Hey,
It seems that your question is more about ggplot2 as opposed to DESeq2. ggplot2 is not, unfortunately, a Bioconductor package.
It may be good to understand what you want to plot against what. For example, MYC expression between your groups, or the expression of all genes between your groups?; or the average of all genes? These are decisions for you to make, I think, based on what information you want to get from the plot.
Learning the input data formats for ggplot2 can take a while, but it becomes easier over time.
If you wanted to plot every gene against every other gene, then we could do it this way (100% reproducible from the code provided - please adapt to your own situation):
generate random data for 20 controls and 20 disease samples
fpkm <- matrix(rexp(20000, rate=.1), ncol=40)
colnames(fpkm) <- paste0('sample', 1:ncol(fpkm))
rownames(fpkm) <- paste0('gene', 1:nrow(fpkm))
group <- c(rep('control', 20), rep('disease', 20))
fpkm[1:5,1:5]
sample1 sample2 sample3 sample4 sample5
gene1 3.400731 5.245857 6.0428353 3.933216059 43.5360782
gene2 14.499884 11.922893 15.7661271 8.216867894 0.4902539
gene3 1.465857 28.600315 12.5097092 0.005078154 2.9992393
gene4 2.968206 12.723561 0.9665945 4.619777547 12.7282447
gene5 1.821001 19.766981 9.1385842 3.951479285 9.5526014
group
[1] "control" "control" "control" "control" "control" "control" "control"
[8] "control" "control" "control" "control" "control" "control" "control"
[15] "control" "control" "control" "control" "control" "control" "disease"
[22] "disease" "disease" "disease" "disease" "disease" "disease" "disease"
[29] "disease" "disease" "disease" "disease" "disease" "disease" "disease"
[36] "disease" "disease" "disease" "disease" "disease"
'melt' data to long format
fpkm.control <- fpkm[,which(group == 'control')]
fpkm.disease <- fpkm[,which(group == 'disease')]

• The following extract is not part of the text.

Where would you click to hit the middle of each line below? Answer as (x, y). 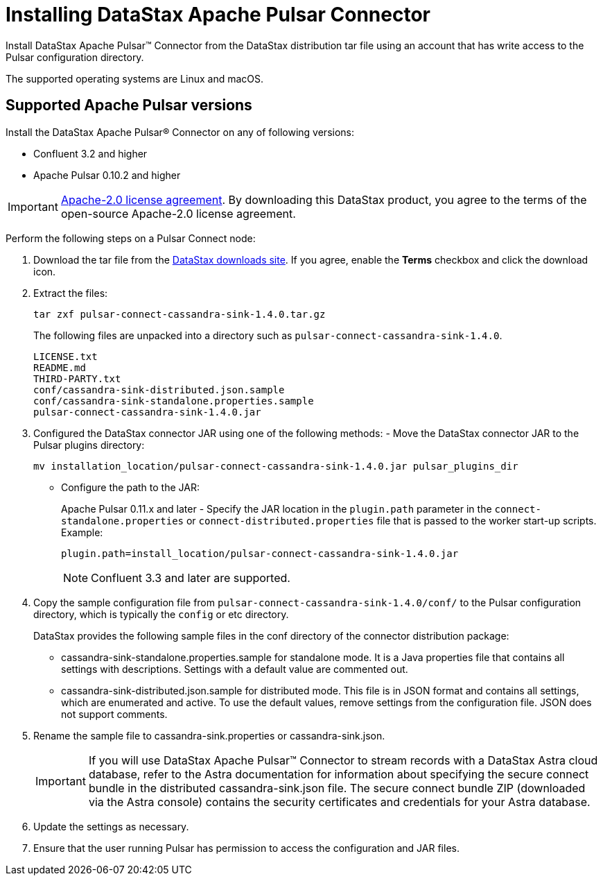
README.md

fpkm_melt <- cbind(control = reshape2::melt(fpkm.control), disease = reshape2::melt(fpkm.disease))
head(fpkm_melt)
control.Var1 control.Var2 control.value disease.Var1 disease.Var2
1 gene1 sample1 3.400731 gene1 sample21
2 gene2 sample1 14.499884 gene2 sample21
3 gene3 sample1 1.465857 gene3 sample21
4 gene4 sample1 2.968206 gene4 sample21
5 gene5 sample1 1.821001 gene5 sample21
6 gene6 sample1 11.960041 gene6 sample21
disease.value
1 2.67586111
2 0.03849441
3 4.32136384
4 6.33721978
5 16.20695587
6 12.63470070
generate plot
require(ggplot2)
ggplot(data = fpkm_melt, aes(x = log10(control.value + 1), y = log10(disease.value + 1))) +
geom_point(size = 0.1) +
#Set the size of the plotting window
theme_bw(base_size=24) +
# Modify various aspects of the plot text and legend
theme(
legend.position = 'none',
legend.background = element_rect(),
plot.title = element_text(angle = 0, size = 14, face = 'bold', vjust = 1),
axis.text.x = element_text(angle = 45, size =14, face="bold", hjust = 1.10),
axis.text.y = element_text(angle = 0, size = 14, face = 'bold', vjust = 0.5),
axis.title = element_text(size = 14, face = 'bold'),
# Legend
legend.key = element_blank(), # removes the border
legend.key.size = unit(1, 'cm'), # Sets overall area/size of the legend
legend.text = element_text(size = 12), # Text size
title = element_text(size=12)) + # Title text size
# Set x- and y-axes labels
xlab(bquote(log[10]~Control~" + 1")) +
ylab(bquote(log[10]~Disease~" + 1")) +
labs(
title = 'Mi tÃtulo',
subtitle = 'Hola de nuevo',
caption = '...y otra vez')
For follow-up questions, it may be better to perform a search via a search engine, e.g., for tweaking the plot. For other general bioinformatics queries, you could try Biostars.
Kevin
Thank you Kevin for your detailed response! It was really helpful. I was able to plot my data using your instructions. I do want to plot the expression of all the genes between my groups, but I think I want the average of the control replicates together and the average of the RNAi replicates and then plot the data using those averages. Thank you again for your help.